The finding came as the USDA said it closed an investigation into a similar incident in Oregon, which had prompted some Asian countries to temporarily suspend U.S. wheat imports last year. The agency said Friday that it couldn't determine how biotech wheat got on the 125-acre Oregon farm but that it appeared to be an isolated incident.

Related

Genetically modified foods, or GMOs, are in an estimated 80% of packaged foods. Some companies, like Ben & Jerry's, are trying to go GMO-free. But it's not easy. An animated explainer.
No genetically modified wheat has been approved for commercial use in the U.S., although genetic engineers have worked off and on for years to develop varieties that can withstand pesticides. GMO corn and soybeans are widely grown in the U.S.
The USDA said both the wheat found in Oregon and in Montana were developed by Monsanto Co. MON -0.07% , though agency officials said the two events appeared unrelated.

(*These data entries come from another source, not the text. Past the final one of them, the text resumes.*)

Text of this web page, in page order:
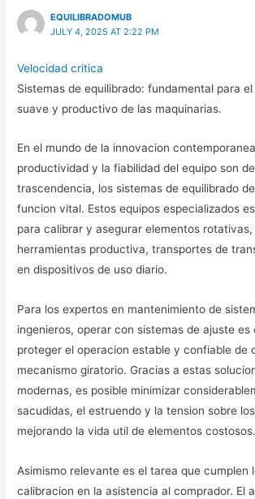
EQUILIBRADOMUB
JULY 4, 2025 AT 2:22 PM
Velocidad critica
Sistemas de equilibrado: fundamental para
suave y productivo de las maquinarias.
En el mundo de la innovacion
productividad y la fiabilidad del equipo son
trascendencia, los sistemas de equilibrado
funcion vital. Estos equipos especializados
para calibrar y asegurar elementos rotativas,
herramientas productiva, transportes de
en dispositivos de uso diario.
Para los expertos en mantenimiento de
ingenieros, operar con sistemas de ajuste es
proteger el operacion estable y confiable de
mecanismo giratorio. Gracias a estas
modernas, es posible minimizar
sacudidas, el estruendo y la tension sobre
mejorando la vida util de elementos costosos.
Asimismo relevante es el tarea que cumplen
calibracion en la asistencia al comprador. El
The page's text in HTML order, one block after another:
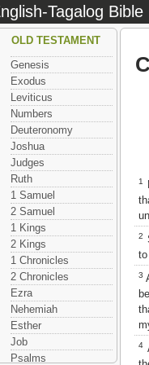
Tagalog Bible
1
2
to
3
4
OLD TESTAMENT
Genesis
Exodus
Leviticus
Numbers
Deuteronomy
Joshua
Judges
Ruth
1 Samuel
2 Samuel
1 Kings
2 Kings
1 Chronicles
2 Chronicles
Ezra
Nehemiah
Esther
Job
Psalms
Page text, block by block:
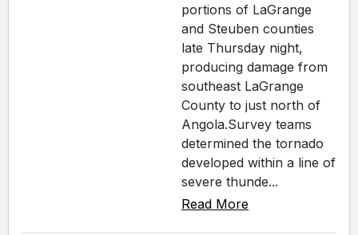
portions of LaGrange
and Steuben counties
late Thursday night,
producing damage from
southeast LaGrange
County to just north of
Angola.Survey teams
determined the tornado
developed within a line of
severe thunde...
Read More
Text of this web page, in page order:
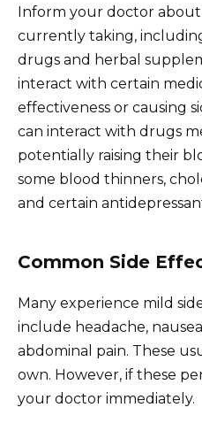
Inform your doctor
currently taking,
drugs and herbal
interact with certain
effectiveness or causing
can interact with drugs
potentially raising their
some blood thinners,
and certain
Common Side
Many experience mild
include headache,
abdominal pain. These
own. However, if these
your doctor immediately.
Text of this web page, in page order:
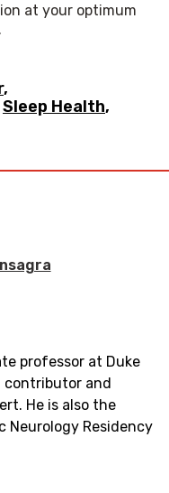
at your optimum
,
Sleep Health,
professor at Duke
contributor and
He is also the
Neurology Residency
Pediatric Neurology
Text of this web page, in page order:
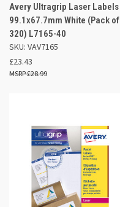
Avery Ultragrip Laser Labels
99.1x67.7mm White (Pack of
320) L7165-40
SKU: VAV7165
£23.43
£28.99
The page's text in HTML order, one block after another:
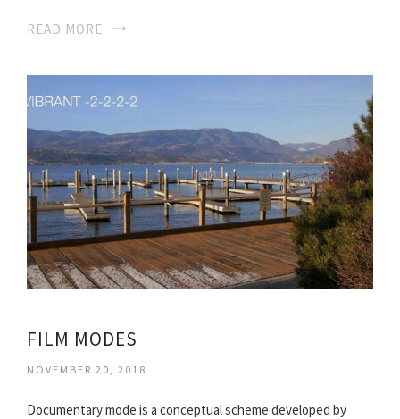
READ MORE
FILM MODES
NOVEMBER 20, 2018
Documentary mode is a conceptual scheme developed by
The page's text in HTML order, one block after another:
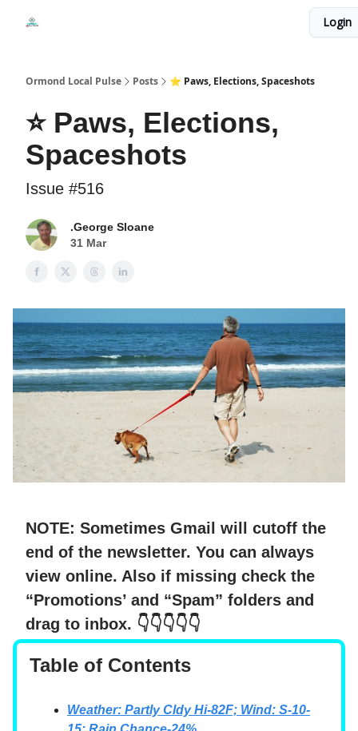
Login
Ormond Local Pulse Posts ⭐ Paws, Elections, Spaceshots
⭐ Paws, Elections,
Spaceshots
Issue #516
.George Sloane
31 Mar
NOTE: Sometimes Gmail will cutoff the
end of the newsletter. You can always
view online. Also if missing check the
“Promotions’ and “Spam” folders and
drag to inbox. 👇👇👇👇👇
Table of Contents
Weather: Partly Cldy Hi-82F; Wind: S-10-
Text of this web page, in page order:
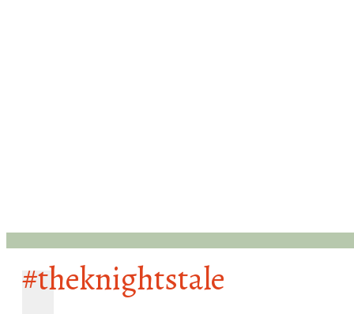
#theknightstale
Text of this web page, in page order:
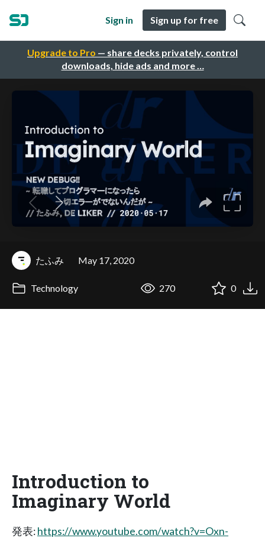
Upgrade to Pro — share decks privately, control
downloads, hide ads and more …
Sign in Sign up for free
たふみ May 17, 2020
Technology 270 0
Introduction to
Imaginary World
発表:https://www.youtube.com/watch?v=Oxn-
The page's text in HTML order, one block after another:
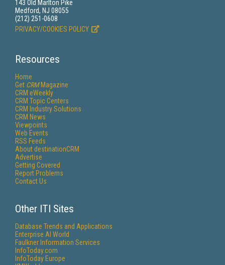
143 Old Marlton Pike
Medford, NJ 08055
(212) 251-0608
PRIVACY/COOKIES POLICY
Resources
Home
Get CRMMagazine
CRM eWeekly
CRM Topic Centers
CRM Industry Solutions
CRM News
Viewpoints
Web Events
RSS Feeds
About destinationCRM
Advertise
Getting Covered
Report Problems
Contact Us
Other ITI Sites
Database Trends and Applications
Enterprise AI World
Faulkner Information Services
InfoToday.com
InfoToday Europe

The biotech seed company and researchers had grown GMO wheat at the Montana State University facility between 2000 and 2003 in USDA-authorized field trials.
Monsanto said it was cooperating with the government's investigation, though a spokeswoman declined to confirm the company developed the wheat in question. The St. Louis company did develop the wheat found in Oregon, according to the USDA.

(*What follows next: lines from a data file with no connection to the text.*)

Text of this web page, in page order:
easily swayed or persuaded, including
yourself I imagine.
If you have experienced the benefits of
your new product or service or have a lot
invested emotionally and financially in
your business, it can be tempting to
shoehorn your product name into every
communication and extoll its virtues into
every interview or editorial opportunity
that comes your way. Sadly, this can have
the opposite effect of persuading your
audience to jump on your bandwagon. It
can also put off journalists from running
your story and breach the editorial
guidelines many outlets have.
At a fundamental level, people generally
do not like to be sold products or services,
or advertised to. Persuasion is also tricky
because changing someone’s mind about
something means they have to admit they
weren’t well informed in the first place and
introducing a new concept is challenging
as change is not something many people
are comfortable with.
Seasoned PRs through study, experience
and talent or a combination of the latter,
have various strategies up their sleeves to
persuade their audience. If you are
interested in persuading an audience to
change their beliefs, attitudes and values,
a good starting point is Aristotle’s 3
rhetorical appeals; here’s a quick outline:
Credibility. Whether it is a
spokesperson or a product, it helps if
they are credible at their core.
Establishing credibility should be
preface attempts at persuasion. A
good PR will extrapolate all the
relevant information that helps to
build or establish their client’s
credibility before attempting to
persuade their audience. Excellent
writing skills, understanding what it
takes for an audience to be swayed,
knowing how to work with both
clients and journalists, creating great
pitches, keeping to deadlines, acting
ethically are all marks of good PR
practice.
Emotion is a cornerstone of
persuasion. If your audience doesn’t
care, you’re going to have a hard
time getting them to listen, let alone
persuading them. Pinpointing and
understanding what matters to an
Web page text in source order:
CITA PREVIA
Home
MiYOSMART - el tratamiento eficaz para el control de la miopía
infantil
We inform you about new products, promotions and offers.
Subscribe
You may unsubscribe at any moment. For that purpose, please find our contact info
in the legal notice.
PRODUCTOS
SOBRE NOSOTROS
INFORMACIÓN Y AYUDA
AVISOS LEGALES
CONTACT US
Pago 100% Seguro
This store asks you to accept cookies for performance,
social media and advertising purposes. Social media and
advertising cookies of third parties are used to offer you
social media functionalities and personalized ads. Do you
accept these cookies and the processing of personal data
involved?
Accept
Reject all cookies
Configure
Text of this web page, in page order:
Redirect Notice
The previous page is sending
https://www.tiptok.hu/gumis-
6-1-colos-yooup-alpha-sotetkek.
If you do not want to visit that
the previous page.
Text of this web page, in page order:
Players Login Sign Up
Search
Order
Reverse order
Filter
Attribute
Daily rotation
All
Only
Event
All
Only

"While we believe our compliance program is best in class, we continuously review our processes and procedures to improve them, including site selection, field trial isolation, and verification and auditing of field trial locations," said Philip Miller, global regulatory affairs lead for Monsanto.
The agency's investigation into the Montana finding "is focusing on why [genetically engineered] wheat was found growing at the research facility location," the USDA said. Department officials will inspect wheat test fields planted this year and follow up after harvest to ensure "unintended GE wheat" isn't growing elsewhere, the agency said.
After the rogue GMO wheat was discovered last year in Oregon, Japan said it would hold back shipments of some wheat imports, and some South Korean flour mills suspended purchases of U.S. wheat.
The Montana State University research center doesn't operate as a commercial farm so there should be less cause for concern among importers of U.S. wheat, said Bernadette Juarez, a director of investigative and enforcement services at the USDA.
"We see the situation in Montana and Oregon as being very different," she said.
The Montana discovery comes at a time of heightened sensitivity in the global grain trade. U.S. corn exports to China earlier this year largely dried up after the country took a tougher stance against corn containing genetic modifications that China has yet to approve. U.S. grain-trading companies have estimated that rejected corn shipments and the lack of new orders from China have cost them hundreds of millions of dollars.
Andrew Kimbrell, executive director of the Center for Food Safety, which questions the safety of genetically engineered crops, said the USDA appears ill-equipped to manage the system for testing modified crops and called for Congress to look into the process.
"If you don't know how something happens, you don't know how to prevent it," Mr. Kimbrell said.
Monsanto said previously that its own analysis suggested that the Oregon wheat didn't come from seed left in the soil or from pollen drifting on the wind from other fields, and that sabotage was likely the cause.